What is needed:
In your output, repeat each entry exactly and include no pictures.

──────── Data shown ────────

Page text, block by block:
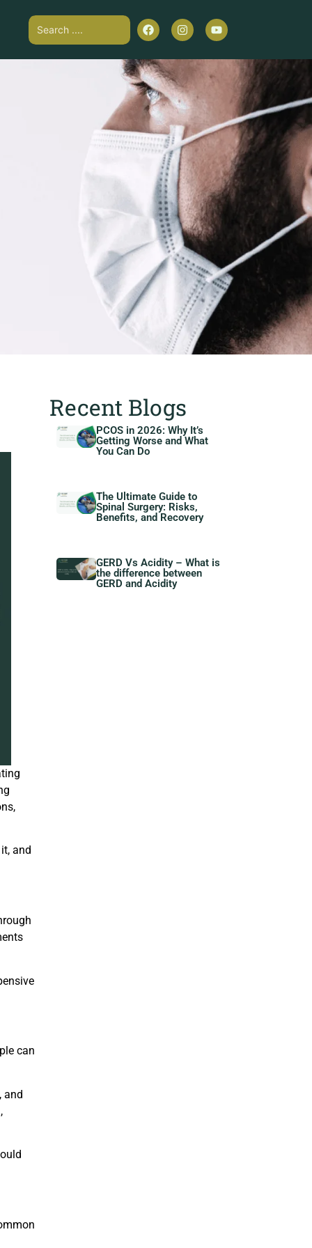
and
can
and
Recent Blogs
PCOS in 2026: Why It’s
Getting Worse and What
You Can Do
The Ultimate Guide to
Spinal Surgery: Risks,
Benefits, and Recovery
GERD Vs Acidity – What is
the difference between
GERD and Acidity
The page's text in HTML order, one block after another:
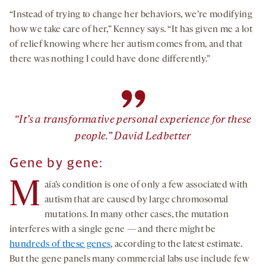
“Instead of trying to change her behaviors, we’re modifying
how we take care of her,” Kenney says. “It has given me a lot
of relief knowing where her autism comes from, and that
there was nothing I could have done differently.”
”
“It’s a transformative personal experience for these
people.” David Ledbetter
Gene by gene:
M aia’s condition is one of only a few associated with
autism that are caused by large chromosomal
mutations. In many other cases, the mutation
interferes with a single gene — and there might be
hundreds of these genes, according to the latest estimate.
But the gene panels many commercial labs use include few
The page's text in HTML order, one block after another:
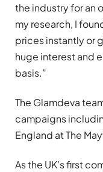
the industry for an
my research, I
prices instantly or
huge interest and
basis.”
The Glamdeva
campaigns
England at The
As the UK’s first
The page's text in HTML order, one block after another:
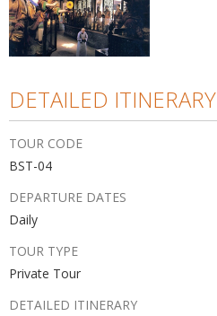
DETAILED ITINERARY
TOUR CODE
BST-04
DEPARTURE DATES
Daily
TOUR TYPE
Private Tour
DETAILED ITINERARY
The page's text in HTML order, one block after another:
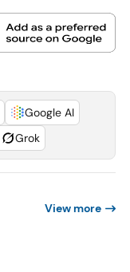
Google AI
Grok
View more
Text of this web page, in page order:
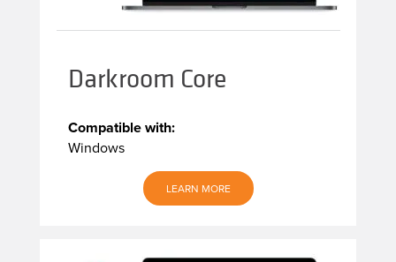
Darkroom Core
Compatible with:
Windows
LEARN MORE

────────

Response:
Page text, block by block:
and
can
and
Recent Blogs
PCOS in 2026: Why It’s
Getting Worse and What
You Can Do
The Ultimate Guide to
Spinal Surgery: Risks,
Benefits, and Recovery
GERD Vs Acidity – What is
the difference between
GERD and Acidity
The page's text in HTML order, one block after another:
“Instead of trying to change her behaviors, we’re modifying
how we take care of her,” Kenney says. “It has given me a lot
of relief knowing where her autism comes from, and that
there was nothing I could have done differently.”
”
“It’s a transformative personal experience for these
people.” David Ledbetter
Gene by gene:
M aia’s condition is one of only a few associated with
autism that are caused by large chromosomal
mutations. In many other cases, the mutation
interferes with a single gene — and there might be
hundreds of these genes, according to the latest estimate.
But the gene panels many commercial labs use include few
The page's text in HTML order, one block after another:
the industry for an
my research, I
prices instantly or
huge interest and
basis.”
The Glamdeva
campaigns
England at The
As the UK’s first
The page's text in HTML order, one block after another:
DETAILED ITINERARY
TOUR CODE
BST-04
DEPARTURE DATES
Daily
TOUR TYPE
Private Tour
DETAILED ITINERARY
The page's text in HTML order, one block after another:
Google AI
Grok
View more
Text of this web page, in page order:
Darkroom Core
Compatible with:
Windows
LEARN MORE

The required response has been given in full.